It’s a worthwhile question, as research shows very few Canadian workers want this: A 2023 survey found that 74.6 per cent of fully remote employees reported working from home had a positive impact on job satisfaction, compared with 53.6 per cent among partial commuters. A 2024 survey by HR consulting firm Robert Half Canada found 68 per cent of working mothers feared losing flexibility. And an Angus Reid Institute survey this summer found just 9 per cent of Canadian workers prefer full-time in-office work.

The “cultural and societal landslide of expectations on working mothers” has been decades in the making, said Amanda Watson, assistant professor of sociology at Simon Fraser University and author of The Juggling Mother: Coming Undone in the Age of Anxiety.

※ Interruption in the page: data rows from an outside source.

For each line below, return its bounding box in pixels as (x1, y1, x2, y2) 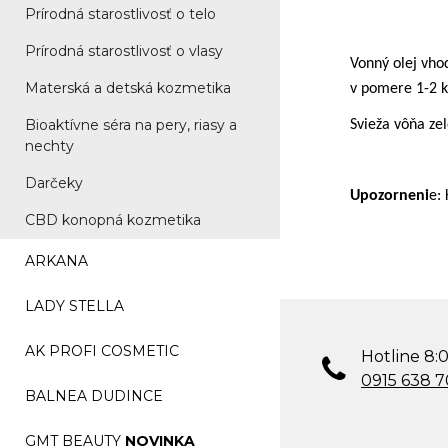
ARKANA (25, 252, 88, 270)
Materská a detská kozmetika (25, 79, 231, 97)
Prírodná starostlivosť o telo (25, 5, 216, 23)
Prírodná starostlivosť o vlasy (25, 42, 223, 60)
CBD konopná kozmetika (25, 211, 201, 229)
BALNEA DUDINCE (25, 387, 163, 405)
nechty (25, 137, 74, 155)
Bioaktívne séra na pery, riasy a (25, 116, 237, 134)
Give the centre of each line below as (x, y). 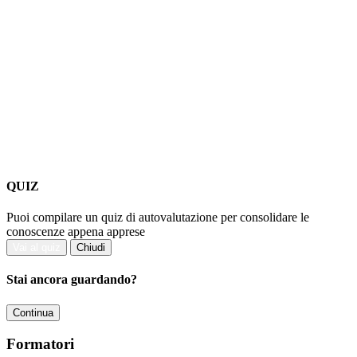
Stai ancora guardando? (72, 280)
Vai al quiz (37, 248)
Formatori (40, 344)
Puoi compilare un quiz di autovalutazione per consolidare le (158, 218)
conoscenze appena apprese (76, 232)
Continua (33, 312)
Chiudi (91, 248)
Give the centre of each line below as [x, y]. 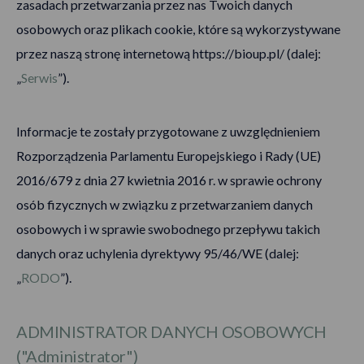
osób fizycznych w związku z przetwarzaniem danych [165, 204]
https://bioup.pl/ [238, 53]
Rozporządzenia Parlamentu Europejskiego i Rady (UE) [169, 156]
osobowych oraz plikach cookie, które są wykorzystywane [178, 29]
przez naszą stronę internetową [104, 53]
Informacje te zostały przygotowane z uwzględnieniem [168, 131]
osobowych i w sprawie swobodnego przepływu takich [168, 229]
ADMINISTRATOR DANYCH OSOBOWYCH [172, 331]
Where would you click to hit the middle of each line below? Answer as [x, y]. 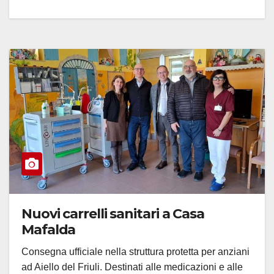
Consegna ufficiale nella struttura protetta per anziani [135, 251]
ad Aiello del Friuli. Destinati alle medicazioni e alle [132, 267]
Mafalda [49, 229]
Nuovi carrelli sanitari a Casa [113, 213]
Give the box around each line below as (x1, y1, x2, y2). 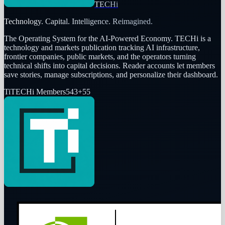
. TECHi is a (171, 34, 211, 43)
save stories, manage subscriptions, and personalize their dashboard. (4, 70, 218, 79)
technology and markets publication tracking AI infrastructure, (4, 43, 200, 52)
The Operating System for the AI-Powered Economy (4, 34, 171, 43)
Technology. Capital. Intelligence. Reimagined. (4, 17, 153, 26)
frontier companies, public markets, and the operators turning (4, 52, 196, 61)
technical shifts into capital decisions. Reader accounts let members (4, 61, 215, 70)
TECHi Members (11, 87, 66, 96)

“We have historically always been expected to pivot,” she said, pointing to how women’s work changed during and after the Second World War. “We asked them to join the work force, then retreat back into the kitchen when the men came home. Now, we ask them to work from home while also facilitating remote learning for their kids, and then we arbitrarily take working from home away.”

Watson said that, throughout history, women are often the ones to sacrifice career advancement and therefore need remote work more.

“Wives can say they chose to work less or part time, and they may have made that decision with their husbands,” she said. “That can be true – and it can also be true that those choices exist because of patriarchal and capitalistic forces.”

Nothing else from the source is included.